In the current study, the probability of adverse events was investigated in an exploratory manner, based on the claims database. Due to the nature of the JMDC data, the oldest reported diagnosis of an adverse event did not necessarily correspond the first date of the symptoms appearance, which would have led an overestimation of adverse events. Nevertheless, further evaluation of this outcome is required based on data from prospective studies or chart reviews.

Another limitation of this study is that the results were based on crude comparison between ADA and IFX groups. The possibility of performing a matched comparison was considered, but the sample size was too small. Although the clinical status of patients could not be obtained, patients’ demographic and clinical characteristics were similar between treatment groups (Table 1 and Table S4). In addition, given the retrospective nature of the study and the small sample size, the results should be interpreted with caution.

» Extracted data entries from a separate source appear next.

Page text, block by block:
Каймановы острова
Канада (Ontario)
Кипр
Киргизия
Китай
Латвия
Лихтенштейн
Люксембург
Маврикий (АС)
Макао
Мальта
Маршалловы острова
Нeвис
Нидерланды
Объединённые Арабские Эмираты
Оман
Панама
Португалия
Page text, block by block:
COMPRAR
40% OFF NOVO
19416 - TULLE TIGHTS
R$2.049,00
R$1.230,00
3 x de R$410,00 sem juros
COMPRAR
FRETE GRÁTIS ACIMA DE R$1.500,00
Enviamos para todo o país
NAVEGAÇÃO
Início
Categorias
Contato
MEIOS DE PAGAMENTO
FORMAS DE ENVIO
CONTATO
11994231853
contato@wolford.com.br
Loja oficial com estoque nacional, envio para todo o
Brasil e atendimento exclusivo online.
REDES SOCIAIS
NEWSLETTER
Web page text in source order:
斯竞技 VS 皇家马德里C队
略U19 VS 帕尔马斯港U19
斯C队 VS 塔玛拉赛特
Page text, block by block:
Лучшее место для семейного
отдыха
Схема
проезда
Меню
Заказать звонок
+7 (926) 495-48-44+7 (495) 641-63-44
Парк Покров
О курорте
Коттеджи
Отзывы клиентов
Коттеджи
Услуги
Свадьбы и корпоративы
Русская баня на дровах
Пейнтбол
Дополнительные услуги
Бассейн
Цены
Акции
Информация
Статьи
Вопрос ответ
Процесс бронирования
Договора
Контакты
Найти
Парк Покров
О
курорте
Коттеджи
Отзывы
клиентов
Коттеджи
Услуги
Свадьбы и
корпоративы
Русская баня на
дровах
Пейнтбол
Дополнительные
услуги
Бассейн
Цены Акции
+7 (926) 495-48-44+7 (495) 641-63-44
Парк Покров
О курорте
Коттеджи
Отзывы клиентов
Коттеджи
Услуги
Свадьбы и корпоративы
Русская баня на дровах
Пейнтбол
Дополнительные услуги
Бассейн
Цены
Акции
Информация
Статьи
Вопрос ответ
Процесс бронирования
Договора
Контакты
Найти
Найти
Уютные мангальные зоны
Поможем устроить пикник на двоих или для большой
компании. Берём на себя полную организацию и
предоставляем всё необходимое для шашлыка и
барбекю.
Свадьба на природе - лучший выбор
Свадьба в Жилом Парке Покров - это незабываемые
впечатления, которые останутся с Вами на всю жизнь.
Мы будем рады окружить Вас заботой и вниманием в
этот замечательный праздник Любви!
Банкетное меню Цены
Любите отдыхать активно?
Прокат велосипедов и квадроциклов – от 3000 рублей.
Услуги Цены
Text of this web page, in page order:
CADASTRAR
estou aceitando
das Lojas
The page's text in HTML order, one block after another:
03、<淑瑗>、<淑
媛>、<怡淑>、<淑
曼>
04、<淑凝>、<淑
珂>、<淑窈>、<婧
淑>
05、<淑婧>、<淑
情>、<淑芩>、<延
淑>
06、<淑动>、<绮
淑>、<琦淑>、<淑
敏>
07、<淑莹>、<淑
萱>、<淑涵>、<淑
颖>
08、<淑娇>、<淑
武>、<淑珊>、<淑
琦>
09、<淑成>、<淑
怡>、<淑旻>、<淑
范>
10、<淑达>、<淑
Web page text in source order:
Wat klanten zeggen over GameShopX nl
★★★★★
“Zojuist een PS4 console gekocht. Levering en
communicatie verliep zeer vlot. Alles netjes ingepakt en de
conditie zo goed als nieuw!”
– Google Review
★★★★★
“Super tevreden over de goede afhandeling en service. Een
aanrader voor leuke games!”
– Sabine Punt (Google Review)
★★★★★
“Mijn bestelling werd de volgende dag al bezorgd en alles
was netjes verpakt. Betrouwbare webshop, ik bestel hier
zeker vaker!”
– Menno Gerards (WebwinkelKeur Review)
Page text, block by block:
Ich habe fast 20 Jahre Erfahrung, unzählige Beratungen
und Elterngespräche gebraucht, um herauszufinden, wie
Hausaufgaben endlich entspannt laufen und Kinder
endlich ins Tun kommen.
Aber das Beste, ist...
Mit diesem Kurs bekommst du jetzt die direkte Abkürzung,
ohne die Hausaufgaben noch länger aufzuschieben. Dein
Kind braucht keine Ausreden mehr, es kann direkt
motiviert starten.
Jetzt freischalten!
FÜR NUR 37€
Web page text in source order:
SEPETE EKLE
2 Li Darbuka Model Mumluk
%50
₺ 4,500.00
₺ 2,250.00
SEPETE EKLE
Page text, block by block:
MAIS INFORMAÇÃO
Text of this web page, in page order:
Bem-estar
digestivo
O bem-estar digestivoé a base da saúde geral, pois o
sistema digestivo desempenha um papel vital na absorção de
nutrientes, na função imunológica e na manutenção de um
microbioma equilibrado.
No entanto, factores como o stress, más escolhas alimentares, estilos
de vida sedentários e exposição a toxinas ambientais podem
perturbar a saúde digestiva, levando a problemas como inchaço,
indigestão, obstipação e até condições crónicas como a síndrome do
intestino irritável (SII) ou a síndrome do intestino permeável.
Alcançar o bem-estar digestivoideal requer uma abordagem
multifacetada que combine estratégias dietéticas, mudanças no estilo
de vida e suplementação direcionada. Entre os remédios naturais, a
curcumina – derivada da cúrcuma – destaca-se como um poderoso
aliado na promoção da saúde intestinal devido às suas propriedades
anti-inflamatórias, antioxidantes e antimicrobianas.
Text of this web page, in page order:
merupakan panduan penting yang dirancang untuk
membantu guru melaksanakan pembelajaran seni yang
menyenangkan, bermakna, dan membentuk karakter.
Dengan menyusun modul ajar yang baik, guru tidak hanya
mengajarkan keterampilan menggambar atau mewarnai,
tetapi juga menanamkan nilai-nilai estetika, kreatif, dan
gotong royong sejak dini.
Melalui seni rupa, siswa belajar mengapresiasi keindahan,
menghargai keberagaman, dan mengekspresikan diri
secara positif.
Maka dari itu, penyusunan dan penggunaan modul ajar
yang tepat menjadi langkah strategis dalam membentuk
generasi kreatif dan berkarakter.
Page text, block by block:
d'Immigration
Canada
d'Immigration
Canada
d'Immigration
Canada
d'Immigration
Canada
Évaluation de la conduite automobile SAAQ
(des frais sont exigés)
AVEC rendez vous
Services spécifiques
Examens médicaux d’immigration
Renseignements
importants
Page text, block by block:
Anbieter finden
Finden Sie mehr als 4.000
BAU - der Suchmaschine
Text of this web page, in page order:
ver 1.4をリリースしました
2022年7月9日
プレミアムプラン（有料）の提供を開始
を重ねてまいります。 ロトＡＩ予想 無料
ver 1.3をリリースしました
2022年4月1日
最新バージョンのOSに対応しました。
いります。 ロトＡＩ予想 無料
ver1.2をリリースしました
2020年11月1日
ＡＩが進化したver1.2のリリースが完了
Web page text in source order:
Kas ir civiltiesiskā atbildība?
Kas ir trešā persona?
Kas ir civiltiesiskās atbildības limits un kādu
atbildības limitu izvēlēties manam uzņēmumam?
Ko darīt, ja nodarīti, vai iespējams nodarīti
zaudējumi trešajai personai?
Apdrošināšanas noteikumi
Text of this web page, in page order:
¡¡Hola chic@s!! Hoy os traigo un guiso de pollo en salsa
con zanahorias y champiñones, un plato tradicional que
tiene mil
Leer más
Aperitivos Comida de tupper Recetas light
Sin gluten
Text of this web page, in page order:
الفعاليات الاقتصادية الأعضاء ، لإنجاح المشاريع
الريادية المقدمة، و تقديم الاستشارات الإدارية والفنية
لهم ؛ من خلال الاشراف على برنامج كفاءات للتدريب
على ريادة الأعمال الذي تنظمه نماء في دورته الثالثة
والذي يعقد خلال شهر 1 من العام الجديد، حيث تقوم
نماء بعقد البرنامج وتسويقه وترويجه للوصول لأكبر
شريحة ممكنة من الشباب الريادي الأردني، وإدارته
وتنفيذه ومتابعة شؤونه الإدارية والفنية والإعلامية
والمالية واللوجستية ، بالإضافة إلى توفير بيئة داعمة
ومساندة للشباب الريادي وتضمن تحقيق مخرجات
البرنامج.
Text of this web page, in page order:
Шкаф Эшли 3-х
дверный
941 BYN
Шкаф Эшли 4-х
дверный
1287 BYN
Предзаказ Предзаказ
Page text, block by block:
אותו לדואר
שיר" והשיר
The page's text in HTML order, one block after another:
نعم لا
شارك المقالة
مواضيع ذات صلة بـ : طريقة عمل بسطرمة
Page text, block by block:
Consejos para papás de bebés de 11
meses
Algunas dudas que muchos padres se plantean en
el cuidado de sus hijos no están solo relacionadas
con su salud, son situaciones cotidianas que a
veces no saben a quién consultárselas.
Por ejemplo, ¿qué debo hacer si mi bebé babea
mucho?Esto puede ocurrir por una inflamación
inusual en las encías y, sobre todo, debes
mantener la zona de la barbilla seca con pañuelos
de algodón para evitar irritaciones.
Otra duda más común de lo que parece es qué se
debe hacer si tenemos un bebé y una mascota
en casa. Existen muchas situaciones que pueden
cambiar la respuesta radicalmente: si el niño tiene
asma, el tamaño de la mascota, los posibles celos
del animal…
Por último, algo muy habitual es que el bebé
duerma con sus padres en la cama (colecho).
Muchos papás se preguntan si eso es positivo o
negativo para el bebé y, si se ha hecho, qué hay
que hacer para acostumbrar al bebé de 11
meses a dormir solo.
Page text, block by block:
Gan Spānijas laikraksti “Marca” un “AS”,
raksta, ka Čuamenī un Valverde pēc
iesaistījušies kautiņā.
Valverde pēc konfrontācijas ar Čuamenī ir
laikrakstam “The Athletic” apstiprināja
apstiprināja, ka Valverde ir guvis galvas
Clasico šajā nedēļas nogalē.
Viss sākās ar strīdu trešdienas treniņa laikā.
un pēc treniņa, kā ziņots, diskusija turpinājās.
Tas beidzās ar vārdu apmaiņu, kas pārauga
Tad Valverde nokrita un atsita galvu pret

Finally, some limitations related to the nature of claims databases should also be mentioned; diagnostic codes are for a reimbursement purpose which may be different from diagnosis in a chart. Only the month and the year of medical and claims data were available. The full dates were missing for 6% of the prescriptions and 9% of the procedures, respectively. These issues, however, were unlikely to differ across groups or outcomes.

This is the first retrospective study that describes ADA and IFX treatment-related events based on a real-life claims database in Japan. The current study demonstrated that Japanese CD patients have a high primary response to ADA and IFX therapy in the real-world setting, and suggests that outcomes achieved in the real world are comparable to those observed in clinical trials. However, response can be lost during the maintenance phase in a certain number of patients, leading to treatment switch, discontinuation, or dose escalation. This study further suggests that treatment persistence was similar to patients treated with ADA compared to those treated with IFX. However, the results should be considered with caution due to the retrospective nature and small size of the study. Given that CD is a chronic and a progressive disease, further research on the causes of discontinuations and ways to improve persistence are recommended for the future.